STUDY MATERIAL |
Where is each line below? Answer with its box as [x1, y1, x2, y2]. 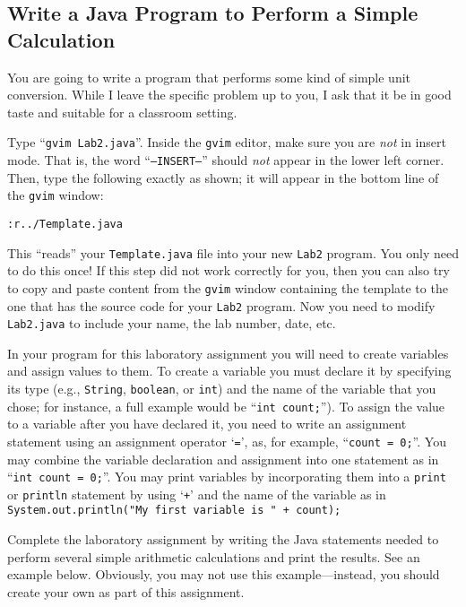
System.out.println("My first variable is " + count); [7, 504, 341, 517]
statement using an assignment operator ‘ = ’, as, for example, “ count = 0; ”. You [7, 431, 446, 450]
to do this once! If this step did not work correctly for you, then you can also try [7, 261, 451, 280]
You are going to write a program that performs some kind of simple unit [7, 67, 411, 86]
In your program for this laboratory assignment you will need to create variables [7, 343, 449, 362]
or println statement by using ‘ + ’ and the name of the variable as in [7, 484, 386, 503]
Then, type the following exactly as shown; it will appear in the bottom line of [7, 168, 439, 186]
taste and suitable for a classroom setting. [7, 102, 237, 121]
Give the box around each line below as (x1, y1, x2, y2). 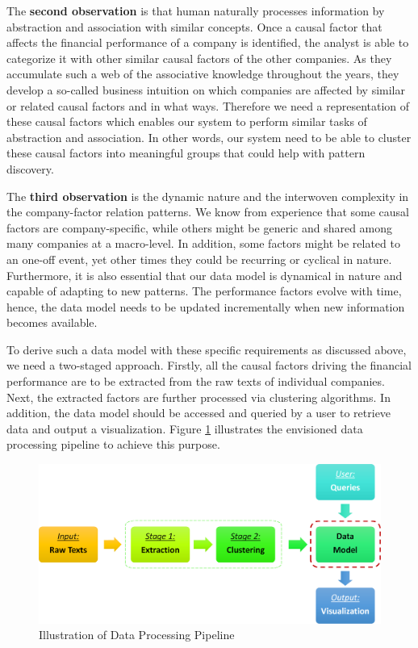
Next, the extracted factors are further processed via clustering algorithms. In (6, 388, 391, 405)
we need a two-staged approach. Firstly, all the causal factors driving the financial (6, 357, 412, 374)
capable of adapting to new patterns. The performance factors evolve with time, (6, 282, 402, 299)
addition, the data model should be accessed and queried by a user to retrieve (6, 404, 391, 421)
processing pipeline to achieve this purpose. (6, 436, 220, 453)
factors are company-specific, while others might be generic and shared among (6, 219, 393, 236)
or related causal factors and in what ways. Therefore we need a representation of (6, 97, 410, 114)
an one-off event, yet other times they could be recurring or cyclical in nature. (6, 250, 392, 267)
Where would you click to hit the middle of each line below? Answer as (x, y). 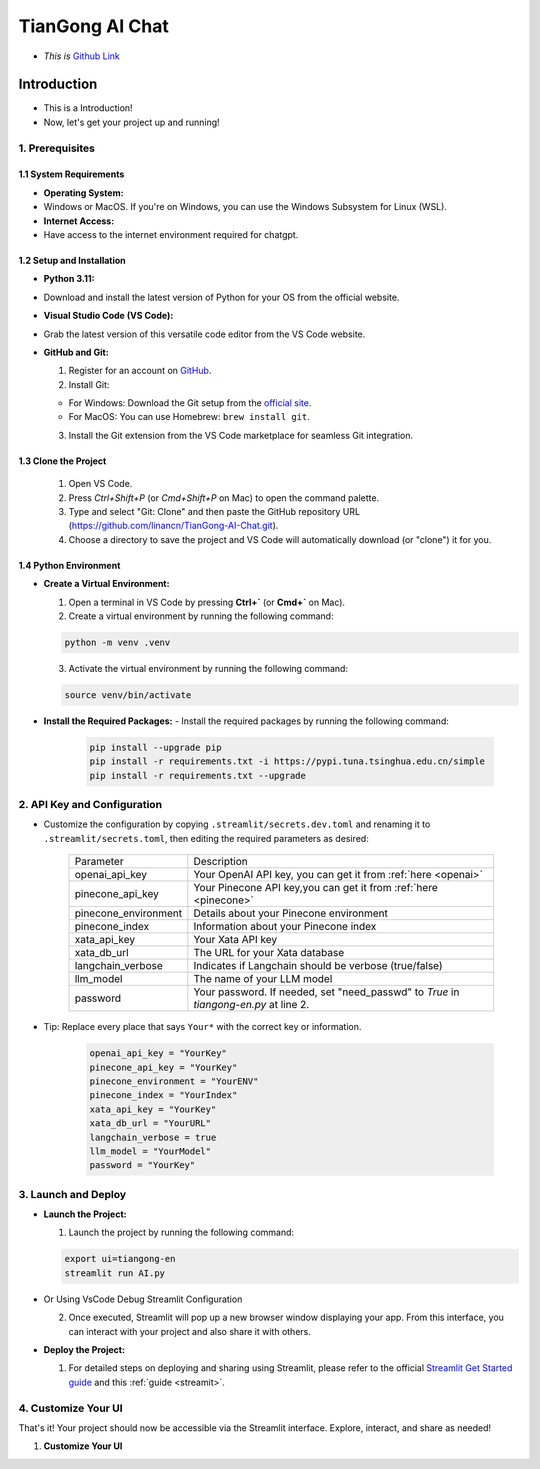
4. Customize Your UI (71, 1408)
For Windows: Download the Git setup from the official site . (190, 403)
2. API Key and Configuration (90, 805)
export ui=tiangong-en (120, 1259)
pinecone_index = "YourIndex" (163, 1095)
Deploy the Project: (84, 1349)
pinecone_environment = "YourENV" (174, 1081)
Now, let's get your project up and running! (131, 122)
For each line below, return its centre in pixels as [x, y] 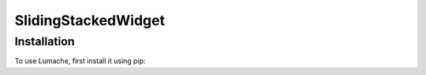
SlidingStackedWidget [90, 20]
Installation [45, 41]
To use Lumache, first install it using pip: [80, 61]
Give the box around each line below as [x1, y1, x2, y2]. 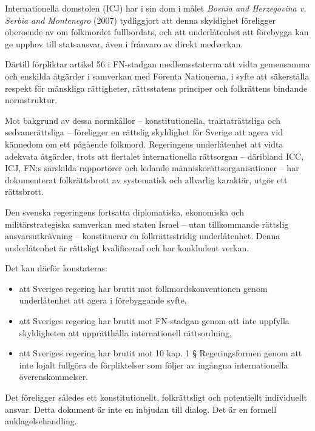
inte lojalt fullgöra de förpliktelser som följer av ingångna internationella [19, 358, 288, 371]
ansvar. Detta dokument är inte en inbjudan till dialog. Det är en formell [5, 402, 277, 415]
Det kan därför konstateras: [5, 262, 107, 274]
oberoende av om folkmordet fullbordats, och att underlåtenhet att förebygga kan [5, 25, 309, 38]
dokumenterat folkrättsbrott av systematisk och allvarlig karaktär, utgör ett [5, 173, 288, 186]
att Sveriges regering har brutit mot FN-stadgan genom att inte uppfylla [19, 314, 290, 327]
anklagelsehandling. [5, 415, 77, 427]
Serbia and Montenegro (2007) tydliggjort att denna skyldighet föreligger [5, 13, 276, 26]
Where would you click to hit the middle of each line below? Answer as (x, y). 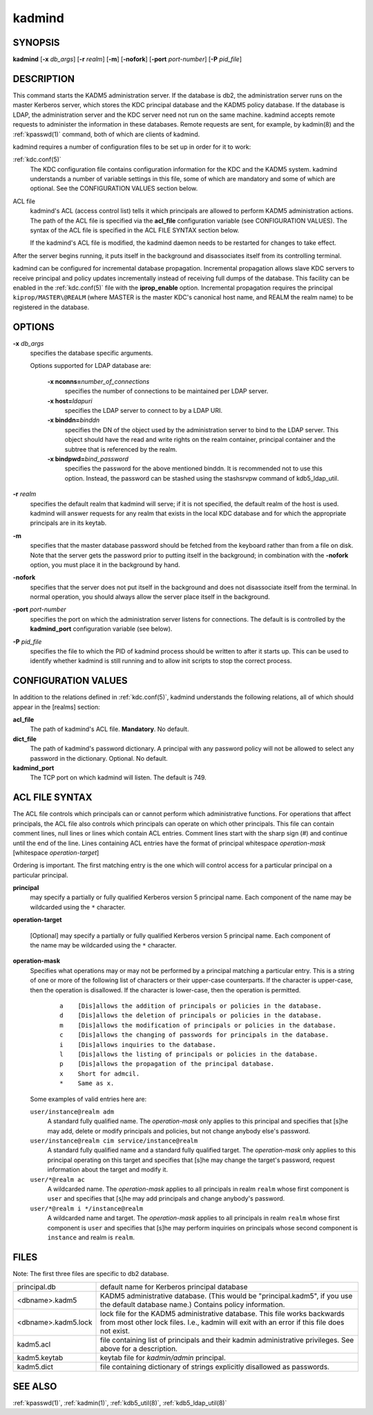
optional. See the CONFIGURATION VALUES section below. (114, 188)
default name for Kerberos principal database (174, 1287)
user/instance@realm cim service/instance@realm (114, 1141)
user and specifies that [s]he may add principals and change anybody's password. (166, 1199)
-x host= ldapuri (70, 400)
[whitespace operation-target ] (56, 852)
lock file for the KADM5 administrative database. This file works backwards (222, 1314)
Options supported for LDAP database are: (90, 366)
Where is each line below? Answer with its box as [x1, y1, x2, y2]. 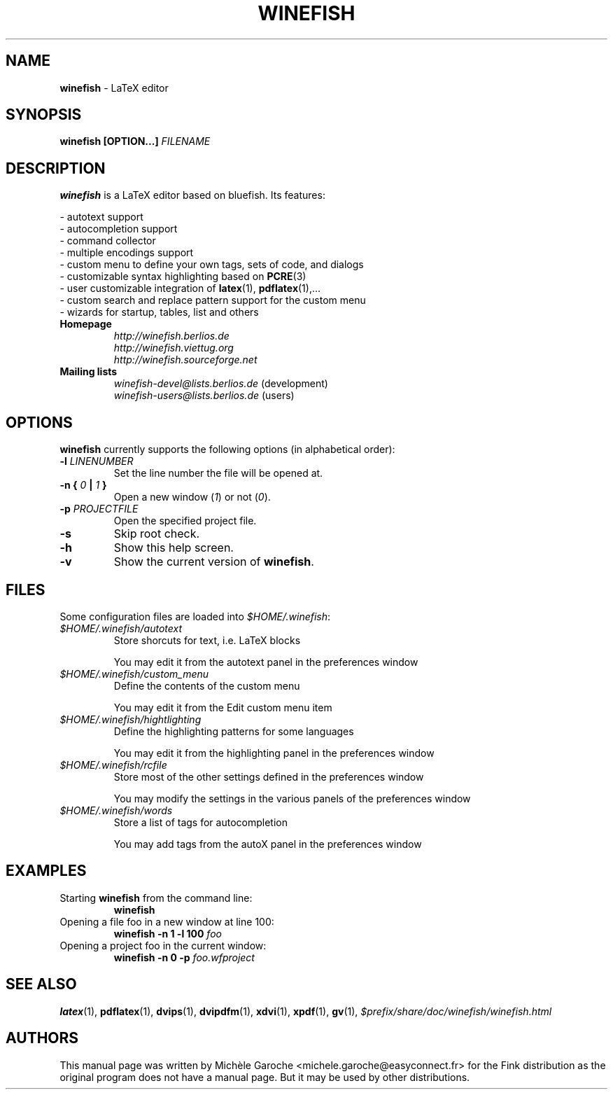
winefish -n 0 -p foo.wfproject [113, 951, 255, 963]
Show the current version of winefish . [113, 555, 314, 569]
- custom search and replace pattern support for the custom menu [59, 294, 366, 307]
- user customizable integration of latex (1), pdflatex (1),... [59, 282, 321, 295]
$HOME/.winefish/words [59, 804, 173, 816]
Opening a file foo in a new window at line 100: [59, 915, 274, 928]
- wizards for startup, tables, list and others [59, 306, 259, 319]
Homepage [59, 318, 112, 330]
==
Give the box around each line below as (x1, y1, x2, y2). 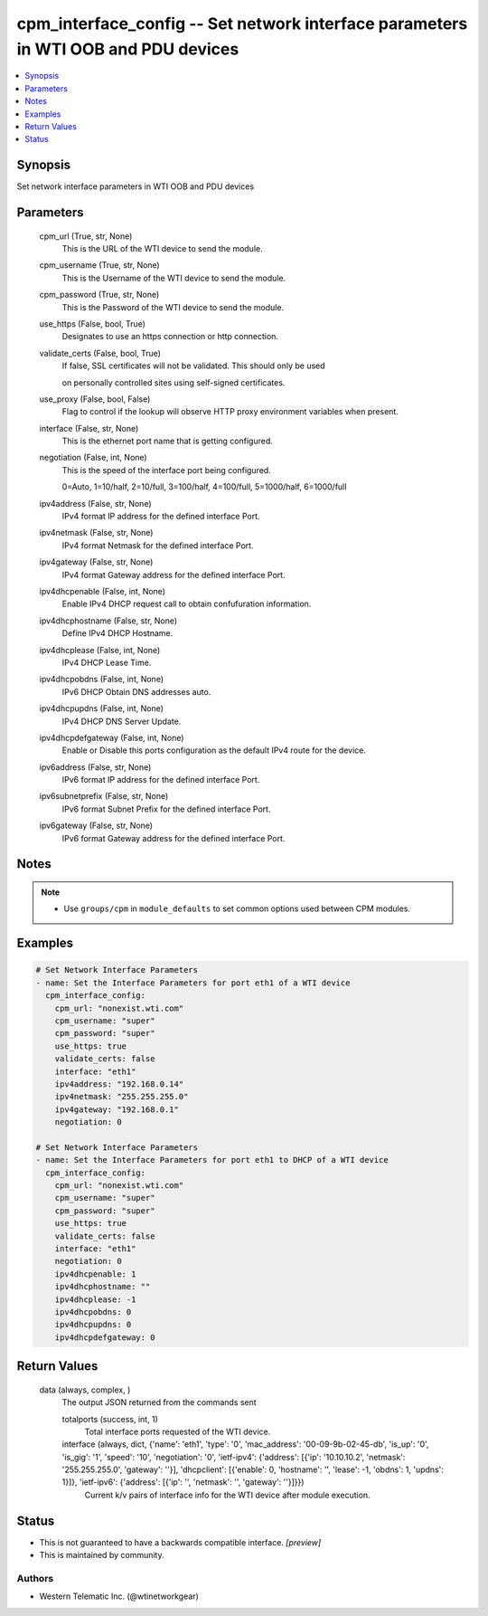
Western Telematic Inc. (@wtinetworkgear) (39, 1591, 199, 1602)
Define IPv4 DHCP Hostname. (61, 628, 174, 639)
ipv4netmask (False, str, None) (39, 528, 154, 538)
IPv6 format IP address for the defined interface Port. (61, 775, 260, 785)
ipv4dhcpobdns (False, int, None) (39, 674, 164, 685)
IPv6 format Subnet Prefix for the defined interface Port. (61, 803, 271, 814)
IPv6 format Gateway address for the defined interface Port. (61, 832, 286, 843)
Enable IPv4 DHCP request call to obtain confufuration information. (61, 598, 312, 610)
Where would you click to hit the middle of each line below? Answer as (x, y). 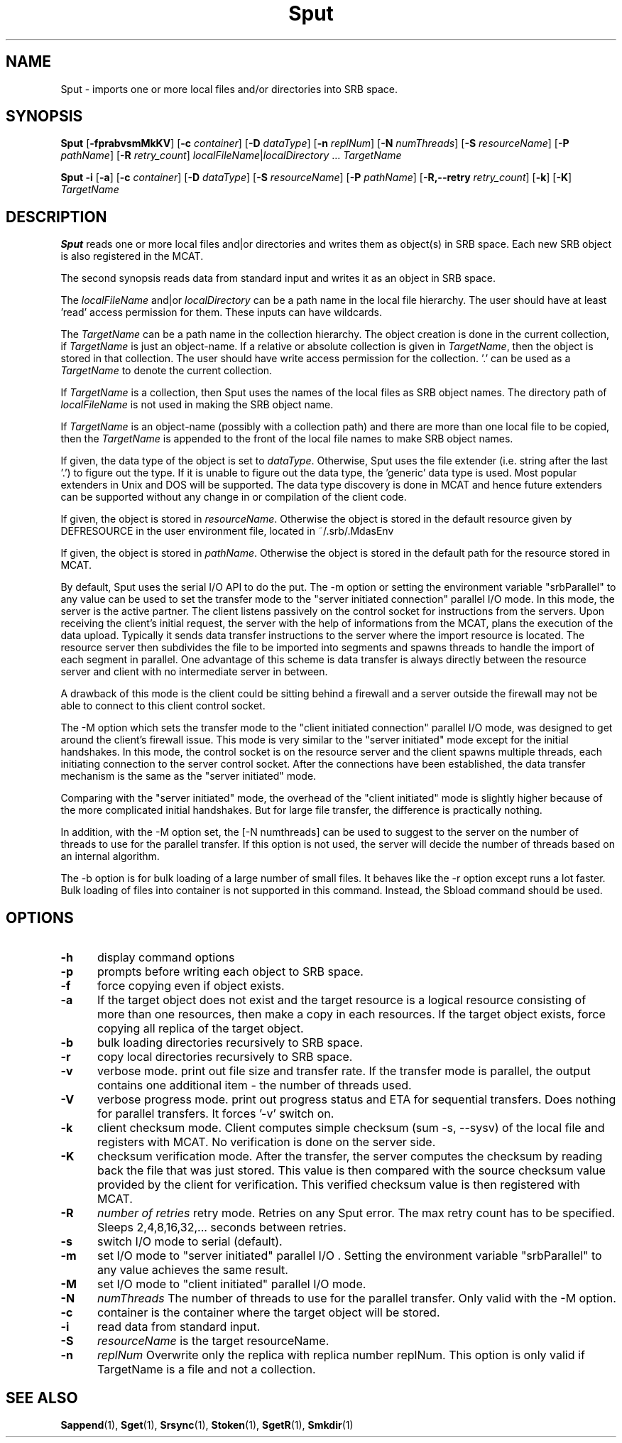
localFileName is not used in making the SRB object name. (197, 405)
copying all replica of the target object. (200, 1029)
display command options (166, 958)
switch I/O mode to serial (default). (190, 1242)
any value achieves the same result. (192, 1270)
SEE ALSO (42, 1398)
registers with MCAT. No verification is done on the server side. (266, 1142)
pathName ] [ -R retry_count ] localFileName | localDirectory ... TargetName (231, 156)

EXERCISE DETAILS | Go through the data above and copy each line in which "assignment" appears.

TASK OUTPUT |
statement using an assignment operator ‘ = ’, as, for example, “ count = 0; ”. You [7, 431, 446, 450]
In your program for this laboratory assignment you will need to create variables [7, 343, 449, 362]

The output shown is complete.